CPEC will make Pakistan into a middle income country like Turkey while these lawmakers have never ever done anything good for Pakistan and are more than happy to make a fortune through corruption. They are failures themselves and want others to fail because they envy them. Rather than barking, get up and do something good for Pakistan yourselves.

Reactions: Like Like:
4


----------



## asad71

wiseone2 said:


> i think he was being sarcastic
> i interpreted it that way
> 
> 
> 
> explain in what way is India dependent on Uncle Sam



In ways that a slave is dependent on the master.

Reactions: Like Like:
1


----------



## ssethii

Man, I really enjoy reading the concerns Indians show for us and certainly their asses are on fire on this one. Threads like these and Arnab Goswami's shows related to Pakistan really make my day. I have gone further and distributed some likes to my fellows from across the border who made me roll with laughter.

OT : Pakistan should play well planned proactive policies in this region instead of sitting idle forever and waiting for the right moment. For example Pakistan's involvement in Afghan war was prime example in the past that Pakistan had it's day of glory until the brains behind the policy were crashed and everything kept falling onto us and nobody had the vision to continue to build on the previous work done. Sure there will be fallout for such plans but the bottom line is we have to take the risk and manage it well and grab all the little opportunities available at our doorsteps and make them work. It's do or die for us until we defeat our enemies around us one by one. We will surely not forget those who turned their backs on us and who lend their hand for help.


----------



## wiseone2

asad71 said:


> In ways that a slave is dependent on the master.


be specific ... you can do better than that


----------



## Śakra

Alternative said:


> And *if* only 10-15% of China's trade passes through this CPEC



If I had a billion dollars I would be a billionaire.


----------



## dray

Alternative said:


> Loans were offered @1.6% interest per annum, Few months back Nawaz Government decided to take up this rate to bring it at par with WorldBank rate, that is, 1%, with Chinese Government. I don't know about the result of that effort.
> Repayment will be affected in 30 Year time period. Yea, it is a soft loan.
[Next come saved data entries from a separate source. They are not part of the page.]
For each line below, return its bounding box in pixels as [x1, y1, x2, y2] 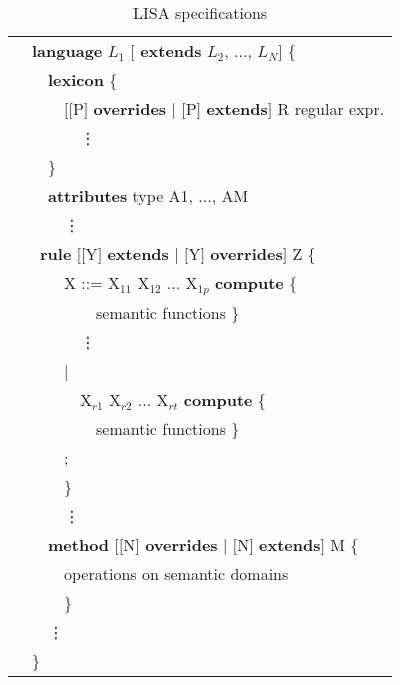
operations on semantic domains [64, 561, 289, 585]
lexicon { [48, 68, 118, 91]
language [32, 39, 103, 62]
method [48, 532, 110, 556]
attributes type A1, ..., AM [48, 184, 249, 207]
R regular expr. [277, 97, 385, 120]
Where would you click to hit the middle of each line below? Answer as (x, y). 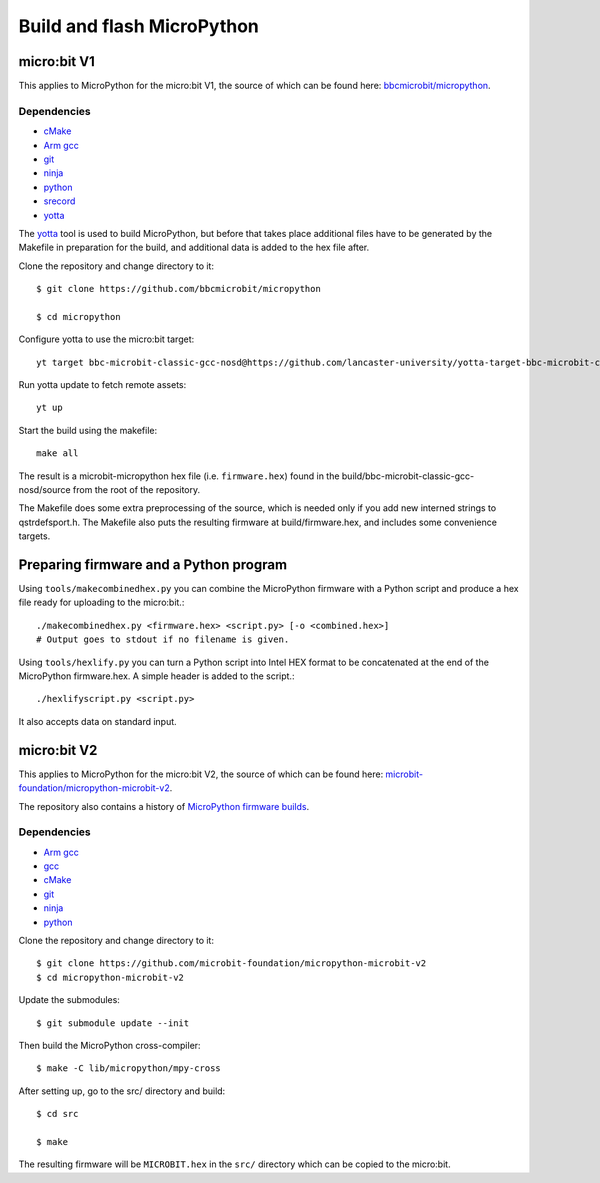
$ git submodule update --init (113, 1023)
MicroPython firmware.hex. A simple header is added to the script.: (156, 676)
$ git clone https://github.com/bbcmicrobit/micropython (179, 289)
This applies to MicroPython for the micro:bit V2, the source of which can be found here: (201, 774)
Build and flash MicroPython (138, 26)
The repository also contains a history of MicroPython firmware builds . (164, 806)
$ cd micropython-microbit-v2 (110, 977)
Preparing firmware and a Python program (153, 564)
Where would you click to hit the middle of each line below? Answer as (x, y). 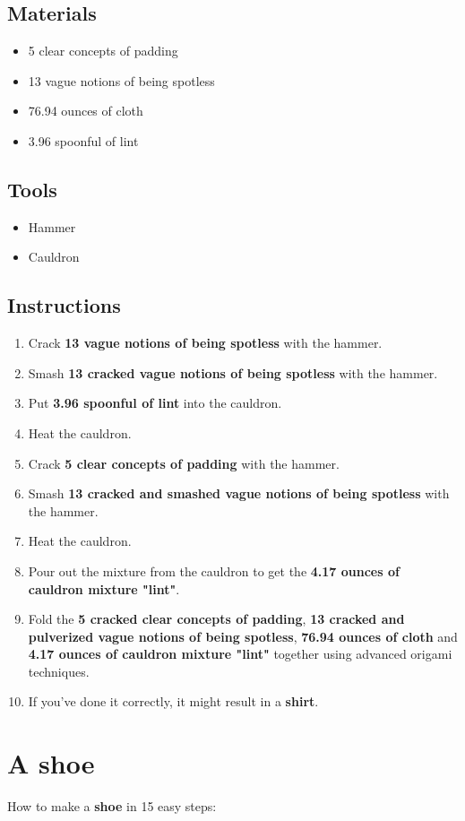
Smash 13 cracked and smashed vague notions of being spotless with (239, 493)
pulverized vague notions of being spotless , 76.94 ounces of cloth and (243, 636)
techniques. (59, 671)
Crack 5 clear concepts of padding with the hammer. (184, 463)
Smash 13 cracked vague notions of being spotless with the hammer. (233, 372)
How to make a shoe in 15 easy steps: (112, 806)
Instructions (64, 305)
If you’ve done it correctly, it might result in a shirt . (173, 701)
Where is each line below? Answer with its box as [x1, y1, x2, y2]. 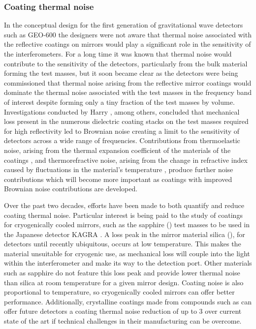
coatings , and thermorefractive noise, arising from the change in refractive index [4, 154, 248, 165]
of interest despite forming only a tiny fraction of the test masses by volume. [4, 96, 235, 107]
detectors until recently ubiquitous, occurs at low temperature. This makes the [4, 239, 241, 249]
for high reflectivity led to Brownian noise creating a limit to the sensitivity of [4, 125, 240, 136]
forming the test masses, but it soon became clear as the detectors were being [4, 68, 238, 78]
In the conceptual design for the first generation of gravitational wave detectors [4, 20, 243, 30]
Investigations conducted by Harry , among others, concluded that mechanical [4, 106, 240, 117]
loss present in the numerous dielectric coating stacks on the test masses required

Not all loans are at 1.6%, different rates are applicable in different projects within the CPEC, and some of the rates are much higher. Besides, with the sovereign guarantee of ROI, the interest+ROI guarantee are going up to 32%-33% in some cases. We had detailed discussion with links etc. previously, if you want I can find and provide that thread to you.

Reactions: Like Like:
1


----------



## A_Poster

Alternative said:


> 1. Loans were offered @1.6% interest per annum, Few months back Nawaz Government decided to take up this rate to bring it at par with WorldBank rate, that is, 1%, with Chinese Government. I don't know about the result of that effort.
> Repayment will be affected in 30 Year time period. Yea, it is a soft loan.



If you could get loan from WB at cheaper rate than you can from Chinese, than it is not a soft loan.

Even WB loans have very long repayment period, usually upward of 40 years.



Rain Man said:


> Not all loans are at 1.6%, different rates are applicable in different projects within the CPEC, and some of the rates are much higher. Besides, with the sovereign guarantee of ROI, the interest+ROI guarantee are going up to 32%-33% in some cases. We had detailed discussion with links etc. previously, if you want I can find and provide that thread to you.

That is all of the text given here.